На шкуне битком набито народу: некоторым и сесть было негде. Но в Вусуне многие отделились на транспорт, и стало посвободнее. Спали на полу, по каютам, по лавкам — везде, где только можно. Я лег в капитанской каюте, где горой лежали ящики, узлы, чемоданы. Бараны и куры, натисканные в клетках, криком беспрестанно напоминали о себе. Между ними была пара живых фазанов, которые, вероятно, в первый раз попали в такое демократическое общество. Против меня лежал отец Аввакум. Он, видно, рассуждал о чем-нибудь, хотел, кажется, сказать что-то, да не успел и заснул. На лице осталось раздумье, рот отворен, он опирается на локоть и табакерка в руке. «Непременно упадет, — думал я, — лишь только качнет посильнее». А покачивало. Я все ждал, как это случится, да и сам заснул. Впросонках видел, как пришел Крюднер, посмотрел на нас, на оставленное ему место, втрое меньше того, что ему нужно по его росту, подумал и лег, положив ноги на пол, а голову куда-то, кажется, на полку. Пришел П. А. Тихменев, учтиво попросил у нас позволения лечь на полу! «Надеюсь, что вы позволите мне, — начал он, по своему обыкновению, красноречиво, — занять местечко: я не намерен никого обременять, но в подобном случае теснота неизбежна, и потому» и т. д. Ему никто не ответил, все спали или дремали; он вздохнул, разостлал какую-то кожу, потом свое пальто и лег с явным прискорбием. Утром он горько жаловался мне, что мое одеяло падало ему на голову и щекотало по лицу.

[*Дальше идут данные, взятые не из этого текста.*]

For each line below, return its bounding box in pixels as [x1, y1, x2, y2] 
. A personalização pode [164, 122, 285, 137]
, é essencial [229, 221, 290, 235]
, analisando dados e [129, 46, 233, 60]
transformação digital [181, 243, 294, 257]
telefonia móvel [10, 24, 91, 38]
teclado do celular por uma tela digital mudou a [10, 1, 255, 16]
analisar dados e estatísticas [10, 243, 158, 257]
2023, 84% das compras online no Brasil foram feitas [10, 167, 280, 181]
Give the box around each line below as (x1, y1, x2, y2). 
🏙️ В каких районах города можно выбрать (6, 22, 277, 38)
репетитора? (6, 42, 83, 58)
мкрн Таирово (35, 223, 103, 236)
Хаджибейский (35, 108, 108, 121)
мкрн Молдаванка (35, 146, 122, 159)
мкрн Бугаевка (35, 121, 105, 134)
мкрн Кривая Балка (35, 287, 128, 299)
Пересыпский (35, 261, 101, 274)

Лишь только вышли за бар, в открытое море, Гошкевич отдал обычную свою дань океану; глядя на него, то же сделал, с великим неудовольствием, отец Аввакум. Из неморяков меня только одного ни разу не потревожила морская болезнь: я не испытал и не понял ее.
К вечеру мы завидели наши качающиеся на рейде суда, а часов в семь бросили якорь и были у себя — дома. Дома! Что называется иногда домом? Какая насмешка!

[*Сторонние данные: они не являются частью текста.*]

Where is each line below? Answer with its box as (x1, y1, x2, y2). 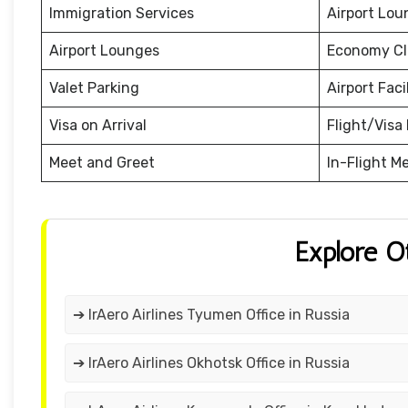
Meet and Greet (49, 154, 155, 172)
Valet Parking (49, 79, 139, 97)
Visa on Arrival (49, 117, 147, 135)
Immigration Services (49, 5, 194, 23)
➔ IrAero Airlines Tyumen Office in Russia (73, 306, 350, 324)
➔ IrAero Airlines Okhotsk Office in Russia (73, 354, 350, 372)
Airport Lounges (49, 42, 159, 60)
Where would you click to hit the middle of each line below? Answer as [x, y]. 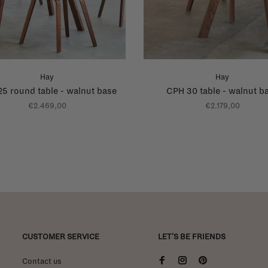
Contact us [42, 261]
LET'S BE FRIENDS [192, 237]
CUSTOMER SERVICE [61, 237]

Прощайте! Не сетуйте, если это письмо покажется вам вяло, скудно наблюдениями или фактами и сухо; пеняйте столько же на меня, сколько и на Янсекиян и его берега: они тоже скудны и незанимательны, нельзя сказать только сухи; немудрено, что они так отразились и в моем письме.
III. РУССКИЕ В ЯПОНИИ
Взаимные подарки. — Новые лица. — Известия о японских полномочных. — Условия свидания с ними. — Новый год. — Опять поезд в Нагасаки. — Салют. — Полномочные и оба губернатора. — Приветствия; обед; разговоры. — Междометия. — Посещение полномочными фрегата. — Встреча; обед. — Подарки. — Японские сабли. — Парадный прием и обед у японцев. — Подарки от сиогуна. — Письма от верховного совета. — Частые поездки в Нагасаки для конференции. — Японский Новый год. — Вторичное посещение фрегата полномочными. — Прощальный обед у них. — Отплытие.

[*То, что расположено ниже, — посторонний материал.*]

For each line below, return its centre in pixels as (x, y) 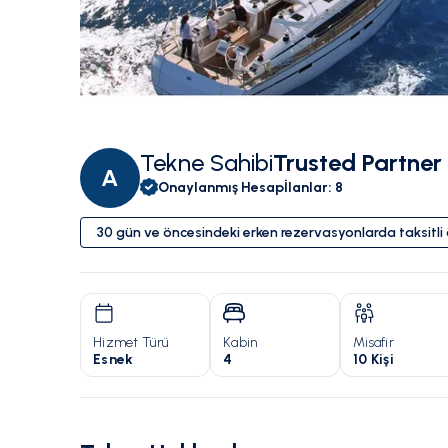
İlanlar (306, 187)
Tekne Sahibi (206, 163)
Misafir (373, 343)
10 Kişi (373, 360)
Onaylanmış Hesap (221, 187)
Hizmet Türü (131, 343)
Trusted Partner (357, 163)
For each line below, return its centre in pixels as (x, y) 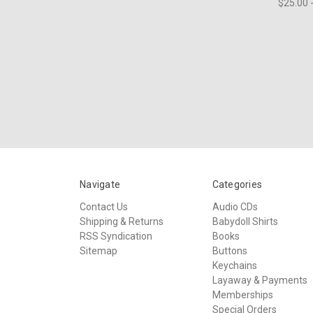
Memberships (242, 294)
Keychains (234, 265)
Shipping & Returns (122, 221)
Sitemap (99, 250)
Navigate (100, 184)
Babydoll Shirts (245, 221)
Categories (237, 184)
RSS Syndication (116, 236)

Четверо суток шли мы назад, от Saddle Islands, домой — так называли мы Нагасаки, где обжились в три месяца, как дома, хотя и рассчитывали прийти в два дня. Но мы не рассчитывали на противный ветер, а он продержал нас часов сорок почти на одном месте. На этом коротеньком переходе не случилось ничего особенного. Я не упоминаю о качке: и это не особенное в море. В конце четвертых суток увидели острова Гото, потом все скрылось в темноте. До сих пор хлопотали, как бы скорее прийти, а тут начали стараться не приходить скоро. Убавили парусов и стали делать около пяти миль в час, чтобы у входа быть не прежде рассвета. Мы незаметно подкрались к Нагасаки.
Рано утром услыхал я шум, топот; по временам мелькала в мое окошечко облитая солнцем зеленая вершина знакомого холма. Фаддеев принес чай и сказал, что японец приезжал уж с бумагой, с которой, по форме, является на каждое иностранное судно. «Да мы на якоре, что ли?» — спросил я. «Никак нет еще». — «Ведь мы на рейде?» — «Точно так». — «За чем же дело стало?» — «Лавируем: противный ветер, не подошли с полверсты». Но вот и дошли, вот раздалась команда «Из бухты вон!», потом «Якорь отдать!» Стали; я вышел на палубу.